## PROBLEM REQUIREMENTS
Below are the entries; return every line among them that holds the word "avec".

## WORKING DATA

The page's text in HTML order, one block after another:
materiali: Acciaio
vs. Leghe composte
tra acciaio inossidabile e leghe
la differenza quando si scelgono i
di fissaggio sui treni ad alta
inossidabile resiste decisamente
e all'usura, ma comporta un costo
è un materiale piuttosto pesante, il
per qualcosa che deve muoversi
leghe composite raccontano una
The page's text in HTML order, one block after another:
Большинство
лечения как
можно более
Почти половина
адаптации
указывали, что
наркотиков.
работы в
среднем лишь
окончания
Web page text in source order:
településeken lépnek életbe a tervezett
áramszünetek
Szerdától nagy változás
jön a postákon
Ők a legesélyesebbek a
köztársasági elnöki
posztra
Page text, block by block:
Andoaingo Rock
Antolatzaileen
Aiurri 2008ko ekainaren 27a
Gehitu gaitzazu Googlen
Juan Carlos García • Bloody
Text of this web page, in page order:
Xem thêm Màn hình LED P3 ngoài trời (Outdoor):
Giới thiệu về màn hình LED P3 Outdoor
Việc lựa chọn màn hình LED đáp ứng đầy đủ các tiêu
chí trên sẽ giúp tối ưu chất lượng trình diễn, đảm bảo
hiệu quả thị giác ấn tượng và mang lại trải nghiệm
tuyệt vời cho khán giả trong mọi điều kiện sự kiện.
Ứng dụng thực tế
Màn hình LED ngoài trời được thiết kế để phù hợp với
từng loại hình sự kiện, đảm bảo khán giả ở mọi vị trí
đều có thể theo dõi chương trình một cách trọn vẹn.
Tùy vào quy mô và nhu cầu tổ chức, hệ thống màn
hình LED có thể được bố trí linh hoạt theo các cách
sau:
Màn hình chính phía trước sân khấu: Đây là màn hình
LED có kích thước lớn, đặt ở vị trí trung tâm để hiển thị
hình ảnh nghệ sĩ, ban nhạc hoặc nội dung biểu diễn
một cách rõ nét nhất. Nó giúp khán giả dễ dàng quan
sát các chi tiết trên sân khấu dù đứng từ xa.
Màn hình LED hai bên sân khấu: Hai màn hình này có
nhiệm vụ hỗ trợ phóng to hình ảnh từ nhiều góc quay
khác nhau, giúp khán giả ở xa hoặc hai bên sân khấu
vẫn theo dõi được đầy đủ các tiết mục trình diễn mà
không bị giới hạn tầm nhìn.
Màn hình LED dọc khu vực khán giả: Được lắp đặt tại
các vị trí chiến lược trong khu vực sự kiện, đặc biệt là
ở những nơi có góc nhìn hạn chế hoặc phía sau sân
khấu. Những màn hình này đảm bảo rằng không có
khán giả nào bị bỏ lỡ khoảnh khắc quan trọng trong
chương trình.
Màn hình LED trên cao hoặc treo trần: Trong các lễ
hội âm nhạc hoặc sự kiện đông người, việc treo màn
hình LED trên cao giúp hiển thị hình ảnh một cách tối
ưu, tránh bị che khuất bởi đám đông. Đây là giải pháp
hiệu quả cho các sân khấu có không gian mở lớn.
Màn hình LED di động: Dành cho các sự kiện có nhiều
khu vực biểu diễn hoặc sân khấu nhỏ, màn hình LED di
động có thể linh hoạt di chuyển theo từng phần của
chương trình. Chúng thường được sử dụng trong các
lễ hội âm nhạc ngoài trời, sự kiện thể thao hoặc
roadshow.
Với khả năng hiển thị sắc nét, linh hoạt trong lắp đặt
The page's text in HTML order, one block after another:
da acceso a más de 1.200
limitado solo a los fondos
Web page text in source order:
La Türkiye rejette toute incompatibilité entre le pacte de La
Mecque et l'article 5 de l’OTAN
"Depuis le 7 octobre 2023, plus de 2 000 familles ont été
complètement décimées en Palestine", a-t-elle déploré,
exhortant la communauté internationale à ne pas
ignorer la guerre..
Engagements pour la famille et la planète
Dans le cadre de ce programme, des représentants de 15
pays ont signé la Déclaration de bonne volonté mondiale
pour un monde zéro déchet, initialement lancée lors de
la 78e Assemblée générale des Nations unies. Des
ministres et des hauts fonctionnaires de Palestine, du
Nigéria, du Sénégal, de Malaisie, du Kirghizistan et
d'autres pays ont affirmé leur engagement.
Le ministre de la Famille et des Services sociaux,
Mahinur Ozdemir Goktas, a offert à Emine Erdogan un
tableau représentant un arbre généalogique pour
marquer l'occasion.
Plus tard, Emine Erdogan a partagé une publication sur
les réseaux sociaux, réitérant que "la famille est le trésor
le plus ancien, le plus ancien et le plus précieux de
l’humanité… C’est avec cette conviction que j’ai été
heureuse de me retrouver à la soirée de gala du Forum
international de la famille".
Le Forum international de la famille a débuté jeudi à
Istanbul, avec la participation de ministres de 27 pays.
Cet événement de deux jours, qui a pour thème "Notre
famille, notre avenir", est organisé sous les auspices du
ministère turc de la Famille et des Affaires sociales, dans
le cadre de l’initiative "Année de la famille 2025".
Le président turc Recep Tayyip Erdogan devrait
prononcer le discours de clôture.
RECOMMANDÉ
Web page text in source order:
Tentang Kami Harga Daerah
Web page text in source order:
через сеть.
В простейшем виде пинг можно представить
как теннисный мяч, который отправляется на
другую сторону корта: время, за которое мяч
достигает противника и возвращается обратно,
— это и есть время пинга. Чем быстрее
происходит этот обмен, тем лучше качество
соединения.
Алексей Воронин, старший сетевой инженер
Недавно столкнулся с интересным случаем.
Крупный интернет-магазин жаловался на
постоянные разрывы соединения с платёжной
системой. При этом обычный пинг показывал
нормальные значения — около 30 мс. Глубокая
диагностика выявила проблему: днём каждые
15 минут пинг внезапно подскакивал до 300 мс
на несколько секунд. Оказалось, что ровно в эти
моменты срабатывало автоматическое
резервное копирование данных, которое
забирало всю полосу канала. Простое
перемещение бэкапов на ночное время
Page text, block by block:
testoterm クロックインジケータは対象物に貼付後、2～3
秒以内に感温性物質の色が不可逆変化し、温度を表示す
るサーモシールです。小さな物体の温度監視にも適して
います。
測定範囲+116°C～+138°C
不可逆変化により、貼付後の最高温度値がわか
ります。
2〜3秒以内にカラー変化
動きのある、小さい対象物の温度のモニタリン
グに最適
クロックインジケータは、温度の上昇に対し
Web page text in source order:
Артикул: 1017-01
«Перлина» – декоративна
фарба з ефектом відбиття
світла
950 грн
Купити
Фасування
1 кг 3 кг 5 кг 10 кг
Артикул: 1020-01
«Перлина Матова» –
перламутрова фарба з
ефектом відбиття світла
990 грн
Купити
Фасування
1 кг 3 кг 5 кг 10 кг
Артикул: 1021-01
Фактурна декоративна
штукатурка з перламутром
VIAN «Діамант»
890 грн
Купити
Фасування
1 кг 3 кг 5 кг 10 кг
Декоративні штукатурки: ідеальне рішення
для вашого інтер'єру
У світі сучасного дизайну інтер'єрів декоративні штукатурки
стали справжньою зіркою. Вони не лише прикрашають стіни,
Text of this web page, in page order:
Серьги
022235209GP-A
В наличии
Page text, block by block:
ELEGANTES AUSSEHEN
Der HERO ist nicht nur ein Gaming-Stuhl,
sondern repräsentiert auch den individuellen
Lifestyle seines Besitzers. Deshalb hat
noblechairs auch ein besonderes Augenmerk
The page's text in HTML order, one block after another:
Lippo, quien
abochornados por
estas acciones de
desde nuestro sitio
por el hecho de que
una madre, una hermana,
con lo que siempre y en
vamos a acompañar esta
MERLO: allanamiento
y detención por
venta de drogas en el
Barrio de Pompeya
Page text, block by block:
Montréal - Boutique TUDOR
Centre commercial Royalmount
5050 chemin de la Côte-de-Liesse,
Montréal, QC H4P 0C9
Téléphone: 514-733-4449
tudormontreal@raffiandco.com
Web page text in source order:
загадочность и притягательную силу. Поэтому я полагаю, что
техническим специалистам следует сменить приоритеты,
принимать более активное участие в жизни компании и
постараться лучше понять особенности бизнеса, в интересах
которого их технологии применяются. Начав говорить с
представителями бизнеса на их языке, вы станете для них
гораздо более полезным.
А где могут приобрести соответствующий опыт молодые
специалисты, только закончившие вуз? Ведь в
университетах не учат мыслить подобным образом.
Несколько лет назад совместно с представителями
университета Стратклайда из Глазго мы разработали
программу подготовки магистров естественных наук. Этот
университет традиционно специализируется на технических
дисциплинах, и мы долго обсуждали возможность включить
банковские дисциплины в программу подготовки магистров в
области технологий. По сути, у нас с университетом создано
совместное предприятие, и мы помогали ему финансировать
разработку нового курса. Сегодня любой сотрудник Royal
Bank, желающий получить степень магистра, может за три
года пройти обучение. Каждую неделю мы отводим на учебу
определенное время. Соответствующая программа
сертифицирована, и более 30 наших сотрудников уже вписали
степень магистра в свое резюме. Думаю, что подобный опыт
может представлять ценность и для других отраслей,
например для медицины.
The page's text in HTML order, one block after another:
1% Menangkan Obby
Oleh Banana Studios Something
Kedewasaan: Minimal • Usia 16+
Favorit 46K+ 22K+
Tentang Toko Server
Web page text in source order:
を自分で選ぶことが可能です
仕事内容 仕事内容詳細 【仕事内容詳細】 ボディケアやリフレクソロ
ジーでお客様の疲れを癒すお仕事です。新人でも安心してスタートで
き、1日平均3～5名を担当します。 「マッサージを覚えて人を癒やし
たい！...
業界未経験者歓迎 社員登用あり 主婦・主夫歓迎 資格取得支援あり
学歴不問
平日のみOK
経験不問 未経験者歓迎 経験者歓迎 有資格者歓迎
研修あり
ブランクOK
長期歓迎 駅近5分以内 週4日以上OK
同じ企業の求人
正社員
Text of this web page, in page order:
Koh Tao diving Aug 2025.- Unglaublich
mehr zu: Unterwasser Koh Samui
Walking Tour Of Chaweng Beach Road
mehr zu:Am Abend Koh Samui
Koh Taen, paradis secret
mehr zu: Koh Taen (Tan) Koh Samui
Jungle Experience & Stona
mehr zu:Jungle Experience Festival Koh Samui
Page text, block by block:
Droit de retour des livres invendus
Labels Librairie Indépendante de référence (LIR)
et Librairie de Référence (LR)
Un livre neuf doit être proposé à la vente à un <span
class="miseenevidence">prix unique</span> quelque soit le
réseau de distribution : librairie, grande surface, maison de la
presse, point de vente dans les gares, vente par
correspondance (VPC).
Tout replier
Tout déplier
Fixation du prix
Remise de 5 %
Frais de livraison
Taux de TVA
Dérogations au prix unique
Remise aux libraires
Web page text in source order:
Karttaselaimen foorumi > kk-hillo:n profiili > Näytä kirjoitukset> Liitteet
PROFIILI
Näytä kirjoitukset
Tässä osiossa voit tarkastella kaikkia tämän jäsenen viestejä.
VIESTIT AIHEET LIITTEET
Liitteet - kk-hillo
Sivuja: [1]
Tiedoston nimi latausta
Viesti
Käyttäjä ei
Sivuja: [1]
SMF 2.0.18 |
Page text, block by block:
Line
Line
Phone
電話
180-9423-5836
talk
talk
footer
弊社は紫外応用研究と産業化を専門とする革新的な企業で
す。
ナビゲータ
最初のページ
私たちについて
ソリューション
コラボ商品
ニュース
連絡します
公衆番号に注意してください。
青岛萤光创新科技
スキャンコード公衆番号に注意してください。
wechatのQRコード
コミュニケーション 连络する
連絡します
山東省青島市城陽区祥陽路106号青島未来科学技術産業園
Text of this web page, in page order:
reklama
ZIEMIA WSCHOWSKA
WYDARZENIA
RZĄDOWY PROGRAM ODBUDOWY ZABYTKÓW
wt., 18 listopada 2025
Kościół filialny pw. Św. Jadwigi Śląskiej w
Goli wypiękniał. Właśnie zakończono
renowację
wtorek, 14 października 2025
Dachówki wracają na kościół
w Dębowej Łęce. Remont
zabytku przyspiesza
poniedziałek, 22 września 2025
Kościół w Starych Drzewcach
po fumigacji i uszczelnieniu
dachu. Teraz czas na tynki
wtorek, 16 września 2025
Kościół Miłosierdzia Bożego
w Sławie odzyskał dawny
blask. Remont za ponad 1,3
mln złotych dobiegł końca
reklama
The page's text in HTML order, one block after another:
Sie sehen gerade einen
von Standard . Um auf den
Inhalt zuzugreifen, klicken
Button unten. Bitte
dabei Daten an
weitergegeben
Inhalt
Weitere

## EXERCISE SOLUTION
l’humanité… C’est avec cette conviction que j’ai été
Istanbul, avec la participation de ministres de 27 pays.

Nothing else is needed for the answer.